Here's the point: Elohim is a plural noun. It takes a plural verb. Kind of like Victoria's statement "We are not amused," it's simply an artifact of ancient Hebrew grammar and the bizarre manner of speech handed down from Elizabethan and Jacobean England.
There are lots of contradictions and inconsistencies in the Bible. They result from the way in which the Bible came to be, i.e., it was compiled from many different oral and written traditions and revised, sometimes systematically, sometimes haphazardly. Look at the Book of Judges and ask yourself how could the same cities have been torn down so completely so many times.
Or look at the genealogies of Jesus in the Gospels. "Gospel" may be synonymous with "truth" in some people's minds, but the evangelists don't even agree on Jesus's ancestry.
To understand the text of the Bible is to understand that one must not become fixated on the text and instead pay attention to the message. (By the way, most Christians believe that creation was performed by the Father, either with the Son or through the Son: the Nicene Creed begins, I believe in one God, the Father Almighty, creator of Heaven and Earth; and in one Lord, His Son, Jesus Christ, begotten of the Father before all ages, God from God, Light from Light, True God from True God. Through him all things were made."

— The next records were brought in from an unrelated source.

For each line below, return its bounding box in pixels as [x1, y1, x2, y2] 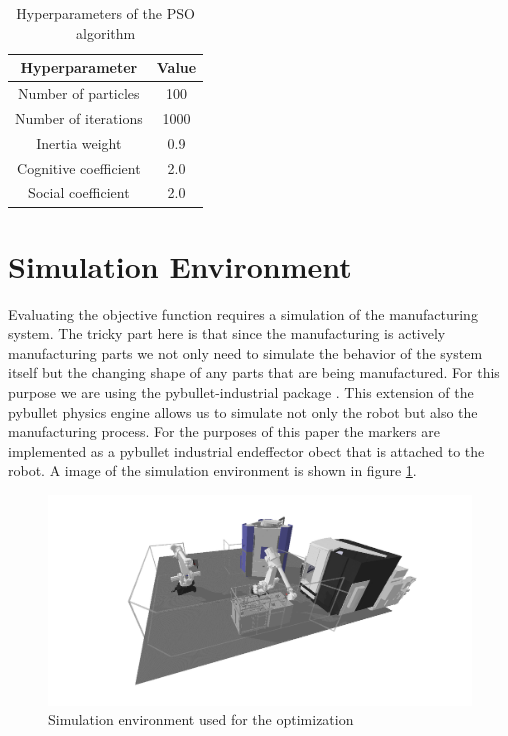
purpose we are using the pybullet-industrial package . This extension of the [8, 382, 474, 402]
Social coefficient [28, 182, 130, 203]
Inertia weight [36, 132, 122, 153]
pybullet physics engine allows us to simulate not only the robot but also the [8, 401, 478, 422]
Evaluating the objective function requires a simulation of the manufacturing [8, 303, 478, 324]
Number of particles [18, 83, 140, 104]
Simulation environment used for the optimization [48, 709, 354, 730]
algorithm [76, 22, 136, 43]

Now as far as seeing God is concerned, there are lots of different ways to understand the expression. However, there was a fairly universal understanding during the Axial Age that seeing God would make a human dead dead dead. The opening scene of Agamemnon has an open fire to represent what remains of Semele after she convinced Zeus to let her see him as he really was. She saw, she burned, and that's al; Aeschylus wrote.

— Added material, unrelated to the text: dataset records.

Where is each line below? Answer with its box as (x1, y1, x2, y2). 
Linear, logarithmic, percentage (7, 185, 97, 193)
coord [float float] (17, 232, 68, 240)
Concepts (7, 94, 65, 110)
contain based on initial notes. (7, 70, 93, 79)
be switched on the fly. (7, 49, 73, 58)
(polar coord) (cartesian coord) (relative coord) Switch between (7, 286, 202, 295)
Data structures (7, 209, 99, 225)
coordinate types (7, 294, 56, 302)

Reply:“Let US make man in OUR image after OUR likeness.”
Explanation - this creation myth was borrowed from the Sumerians. The other gods in attendance were probably Anu, Enlil, Enki and Ea.
Reply:In the verse you speak of, G-d is talking to the Heavenly Court (the angels). You should also know that the verb form used in the subsequent verses relating to G-d's actually creating things is in the singular, not the plural.
Give me a minute or two and I'll look up the Hebrew for the Exodus passage.
[edit] Ah, yes. The better translation of the Hebrew is "saw a vision of" rather than "saw". So there's no problem. See, for example, Ibn Ezra (Emunoth VeDeyoth 2:12), and also 1 Kings 22:19, 2 Chronicles 18:18, Isaiah 6:1.